Exercise — Write the entries out again exactly; any picture among them gets left out.

(Stored data entries)
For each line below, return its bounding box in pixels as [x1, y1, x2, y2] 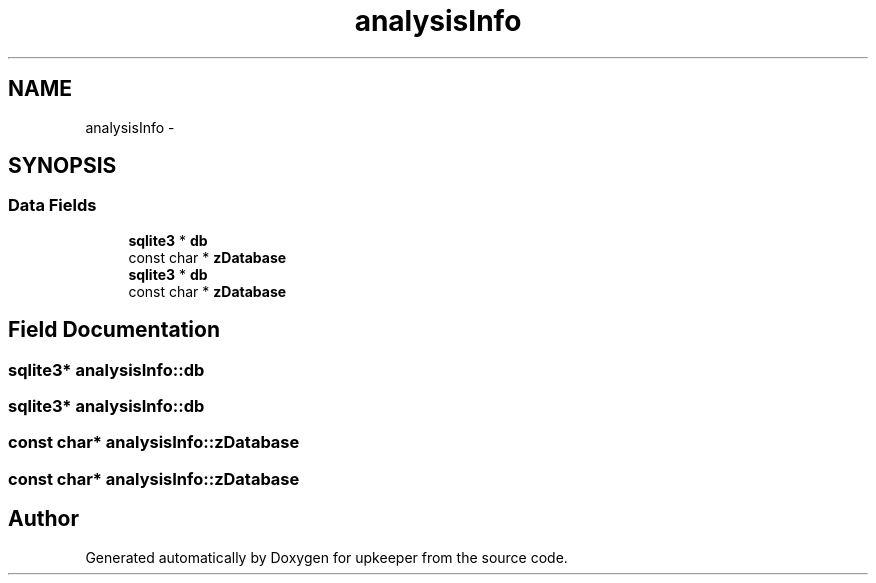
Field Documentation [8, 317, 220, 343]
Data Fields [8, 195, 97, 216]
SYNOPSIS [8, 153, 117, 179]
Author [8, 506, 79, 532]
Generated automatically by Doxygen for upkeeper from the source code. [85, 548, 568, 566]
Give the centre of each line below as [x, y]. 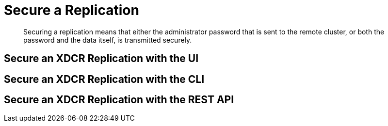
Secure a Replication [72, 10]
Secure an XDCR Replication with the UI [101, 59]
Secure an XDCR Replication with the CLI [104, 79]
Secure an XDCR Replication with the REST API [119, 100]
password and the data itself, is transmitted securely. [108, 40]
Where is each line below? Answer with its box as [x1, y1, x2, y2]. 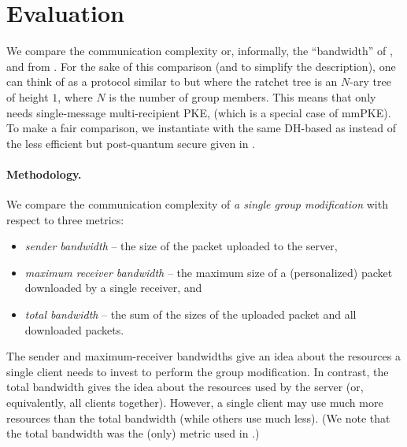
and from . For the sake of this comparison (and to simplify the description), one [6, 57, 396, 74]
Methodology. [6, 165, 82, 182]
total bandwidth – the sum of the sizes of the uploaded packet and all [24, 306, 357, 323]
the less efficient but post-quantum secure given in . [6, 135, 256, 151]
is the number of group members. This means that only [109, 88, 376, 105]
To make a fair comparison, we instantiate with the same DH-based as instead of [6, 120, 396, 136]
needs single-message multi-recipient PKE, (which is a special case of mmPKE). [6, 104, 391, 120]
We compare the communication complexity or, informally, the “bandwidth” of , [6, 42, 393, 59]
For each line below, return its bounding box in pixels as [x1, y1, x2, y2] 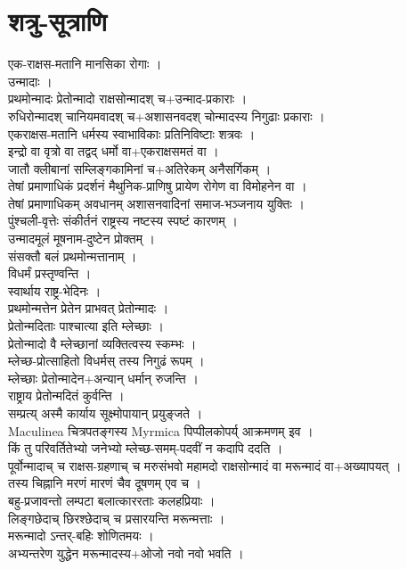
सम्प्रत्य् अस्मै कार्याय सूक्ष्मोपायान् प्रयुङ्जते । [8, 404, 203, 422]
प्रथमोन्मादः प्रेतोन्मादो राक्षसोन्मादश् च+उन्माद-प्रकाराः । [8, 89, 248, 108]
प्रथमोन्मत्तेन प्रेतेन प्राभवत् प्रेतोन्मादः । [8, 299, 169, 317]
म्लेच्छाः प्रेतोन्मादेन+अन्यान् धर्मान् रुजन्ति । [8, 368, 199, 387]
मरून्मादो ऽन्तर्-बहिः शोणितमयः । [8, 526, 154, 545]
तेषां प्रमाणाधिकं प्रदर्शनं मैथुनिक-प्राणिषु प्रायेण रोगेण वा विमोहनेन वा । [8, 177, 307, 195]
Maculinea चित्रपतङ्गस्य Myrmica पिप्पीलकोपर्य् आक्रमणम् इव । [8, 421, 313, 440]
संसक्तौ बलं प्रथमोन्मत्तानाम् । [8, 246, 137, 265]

Response for this exercise —
For each line below, return its bounding box in pixels as [x1, y1, x2, y2] 
Field Documentation [8, 317, 220, 343]
Data Fields [8, 195, 97, 216]
SYNOPSIS [8, 153, 117, 179]
Author [8, 506, 79, 532]
Generated automatically by Doxygen for upkeeper from the source code. [85, 548, 568, 566]
Give the centre of each line below as [x, y]. 
Secure a Replication [72, 10]
Secure an XDCR Replication with the UI [101, 59]
Secure an XDCR Replication with the CLI [104, 79]
Secure an XDCR Replication with the REST API [119, 100]
password and the data itself, is transmitted securely. [108, 40]
Where is each line below? Answer with its box as [x1, y1, x2, y2]. 
and from . For the sake of this comparison (and to simplify the description), one [6, 57, 396, 74]
Methodology. [6, 165, 82, 182]
total bandwidth – the sum of the sizes of the uploaded packet and all [24, 306, 357, 323]
the less efficient but post-quantum secure given in . [6, 135, 256, 151]
is the number of group members. This means that only [109, 88, 376, 105]
To make a fair comparison, we instantiate with the same DH-based as instead of [6, 120, 396, 136]
needs single-message multi-recipient PKE, (which is a special case of mmPKE). [6, 104, 391, 120]
We compare the communication complexity or, informally, the “bandwidth” of , [6, 42, 393, 59]
For each line below, return its bounding box in pixels as [x1, y1, x2, y2] 
सम्प्रत्य् अस्मै कार्याय सूक्ष्मोपायान् प्रयुङ्जते । [8, 404, 203, 422]
प्रथमोन्मादः प्रेतोन्मादो राक्षसोन्मादश् च+उन्माद-प्रकाराः । [8, 89, 248, 108]
प्रथमोन्मत्तेन प्रेतेन प्राभवत् प्रेतोन्मादः । [8, 299, 169, 317]
म्लेच्छाः प्रेतोन्मादेन+अन्यान् धर्मान् रुजन्ति । [8, 368, 199, 387]
मरून्मादो ऽन्तर्-बहिः शोणितमयः । [8, 526, 154, 545]
तेषां प्रमाणाधिकं प्रदर्शनं मैथुनिक-प्राणिषु प्रायेण रोगेण वा विमोहनेन वा । [8, 177, 307, 195]
Maculinea चित्रपतङ्गस्य Myrmica पिप्पीलकोपर्य् आक्रमणम् इव । [8, 421, 313, 440]
संसक्तौ बलं प्रथमोन्मत्तानाम् । [8, 246, 137, 265]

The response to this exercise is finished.